*The task*:
Wherever pictures appear in the listing below, leave them out, and copy exactly, and only, everything from the line with "value: models.Callback = /*" down to the line with "windows api [6, 43, 39, 50]".

● ● ● ●

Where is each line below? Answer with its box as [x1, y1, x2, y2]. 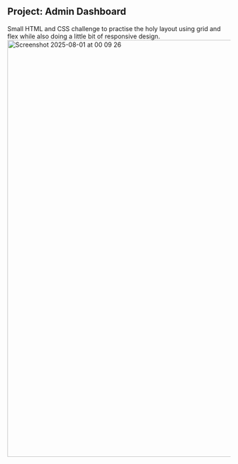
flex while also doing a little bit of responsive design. [7, 32, 161, 40]
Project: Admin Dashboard [7, 6, 127, 18]
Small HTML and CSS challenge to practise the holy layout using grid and [7, 24, 221, 33]
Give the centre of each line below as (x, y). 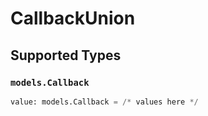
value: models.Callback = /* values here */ (104, 102)
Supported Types (66, 55)
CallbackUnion (73, 18)
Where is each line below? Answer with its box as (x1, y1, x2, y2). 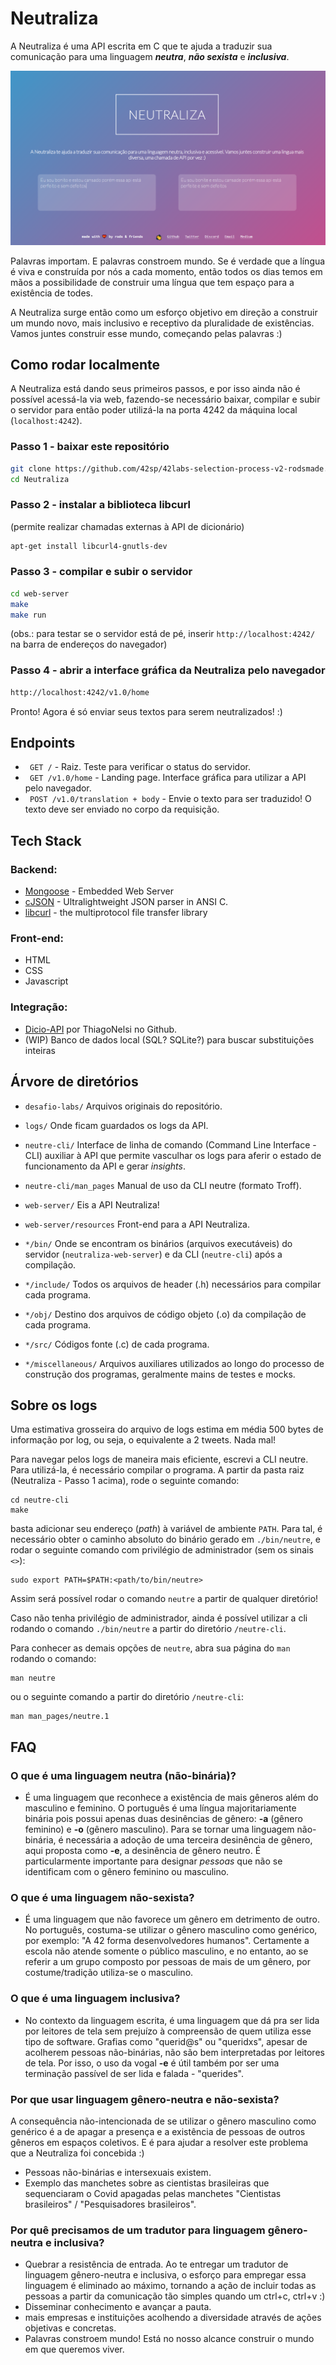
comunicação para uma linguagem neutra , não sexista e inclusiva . (10, 50, 290, 62)
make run (10, 610, 47, 620)
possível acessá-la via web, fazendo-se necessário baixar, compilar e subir (10, 393, 321, 406)
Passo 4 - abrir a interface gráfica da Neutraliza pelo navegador (10, 663, 326, 677)
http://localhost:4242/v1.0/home (10, 687, 150, 697)
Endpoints (10, 735, 76, 752)
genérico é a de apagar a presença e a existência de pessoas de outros (10, 2125, 306, 2137)
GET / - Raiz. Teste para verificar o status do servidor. (29, 761, 252, 773)
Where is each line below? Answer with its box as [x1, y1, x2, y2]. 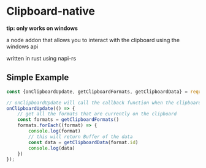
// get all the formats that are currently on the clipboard [17, 111, 177, 117]
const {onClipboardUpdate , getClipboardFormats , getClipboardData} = [6, 89, 188, 95]
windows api [6, 43, 39, 50]
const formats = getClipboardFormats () [17, 117, 120, 123]
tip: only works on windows [6, 24, 78, 32]
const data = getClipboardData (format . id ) [28, 139, 139, 145]
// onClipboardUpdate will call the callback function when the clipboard [6, 100, 202, 106]
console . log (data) [28, 145, 75, 151]
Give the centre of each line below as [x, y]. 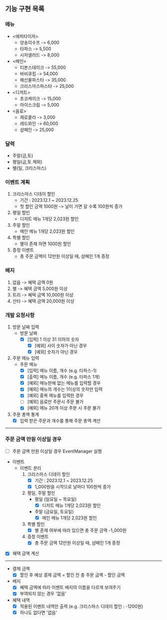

● ● ● ●

*Response to this exercise*:
value: models.Callback = /* values here */ (104, 102)
Supported Types (66, 55)
CallbackUnion (73, 18)
Where is each line below? Answer with its box as (x1, y1, x2, y2). 
comunicação para uma linguagem neutra , não sexista e inclusiva . (10, 50, 290, 62)
make run (10, 610, 47, 620)
possível acessá-la via web, fazendo-se necessário baixar, compilar e subir (10, 393, 321, 406)
Passo 4 - abrir a interface gráfica da Neutraliza pelo navegador (10, 663, 326, 677)
http://localhost:4242/v1.0/home (10, 687, 150, 697)
Endpoints (10, 735, 76, 752)
genérico é a de apagar a presença e a existência de pessoas de outros (10, 2125, 306, 2137)
GET / - Raiz. Teste para verificar o status do servidor. (29, 761, 252, 773)
Where is each line below? Answer with its box as [x1, y1, x2, y2]. 
// get all the formats that are currently on the clipboard [17, 111, 177, 117]
const {onClipboardUpdate , getClipboardFormats , getClipboardData} = [6, 89, 188, 95]
windows api [6, 43, 39, 50]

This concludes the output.